For Ben's birthday he got a new heater for our house (not by choice...). This is his little helper who thinks screwdrivers are toys.

I'm losing my baby and gaining a toddler! She looks so grown up in the picture. She's only 10.5 months.

Happy Birthday to my favorite 29 year old!! I'm so lucky to have him as my companion.

Thursday, October 13, 2011

She's Crafty

I made a wreath. I feel so crafty.

Really what happened was, we live in the basement and sometimes it feels like a dungeon. So I was racking my brain for ideas to make it more appealing. A wreath, of course, is the answer. But when I went wreath-shopping, the majority of them were hideous or $40. So I got myself some crafty stuff and made one.
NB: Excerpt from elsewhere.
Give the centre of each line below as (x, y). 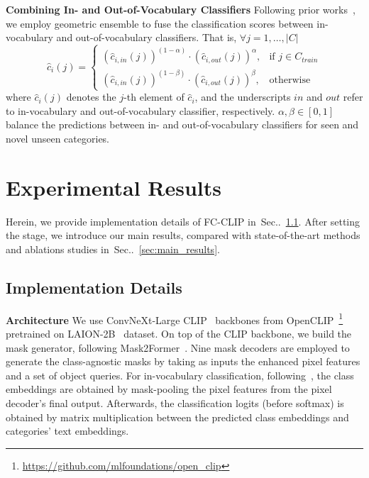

It probably cost me $26 and less than an hour of my time while Ben was listening to the BYU game. And I really enjoyed doing it, I found out. Cheyenne had fun climbing our basement stairs while I was putting it up.





Tuesday, October 11, 2011

Taking His Yoke

In the Book of Mormon, one story that I have read over and over has stuck with me and I constantly think about it. It is in the book of Mosiah, chapters 18-24. In the book of Mosiah we learn about two different groups of people, Limhi's people and Alma's people.

In the story, Limhi's people were slow to remember God just had an absolute miserable time being slaves. That sounds kind of funny, doesn't it? Of course, they are slaves, they are going to have a miserable time! They cursed God, refused to pray, and just in general hated their lives. Slowly, over time, they came to see God's goodness and mercy, humbled themselves, and asked God to deliver them. God was slow at first, but eventually they were delivered, escaped, and were no longer in bondage.

In contrast, the story of Alma's people is also relayed. Alma's people were also made slaves, but they didn't necessarily have a horrible time. Once they were in bondage, they prayed to God for strength. So God came right down and delivered them! Just kidding... what really happened was, God made their burdens light upon their backs. That means, they still had to do all the same tasks Limhi's people had to do.

I had a personal experience with this just last weekend. Cheyenne had gotten up 3 times in the middle of the night, and when at 7am she was finally up for good I was exhausted. I spent the first 15 minutes thinking, "Why me? What did I do that was so bad? I just want some SLEEP." I just kept thinking, "Man, some people have it so easy." Then slowly, it turned to, "I don't have to suffer through this. There is One who can help." I said a silent prayer in my mind, asking for help. And you know what? She was really just as bad as before I said the prayer. But what I felt inside was totally different. I wasn't annoyed, I wasn't mad, I didn't think "I can't take this anymore!" because I knew that I could. I knew someone was lifting me, giving me strength beyond my own.

The number one thing I take away from this story is this:
    If you have a trial, it only makes sense to complain, "endure it," and get it over with.
    But, if you lean upon the Lord, and humbly ask for His help, he will shoulder the burden for you so there's nothing to complain about. You might be thinking, "No Ashley, you have to struggle through things, that's how you get closer to Christ." But Christ already struggled for all of us on the cross. He already atoned for our sins, our weaknesses, and any pain we will ever feel. With that in mind, there's no reason to "get through" anything. Just like the people of Alma, bad things are going to happen to us. It is not fun to do  laundry, the dishes, or take care of a screaming baby. And of course everyone in the world would expect you to complain about any of those tasks. But if you want to be a true follower of Christ, you can "suffer" just like Alma's people did. That is, with your burdens light upon your back. For in the Bible it says, "My yoke is easy, and my burden is light."



I have definitely not perfected leaning on the Lord, and that's why this is a principle I think about a lot. I am very good at finding something to complain about almost anything, so that's why I need this principle the most. I'm so grateful, though, that the spirit of the Lord touched my heart and taught me this principle, so that each day I can get better at it, and maybe even someday, if I work hard enough, teach it through example to my children.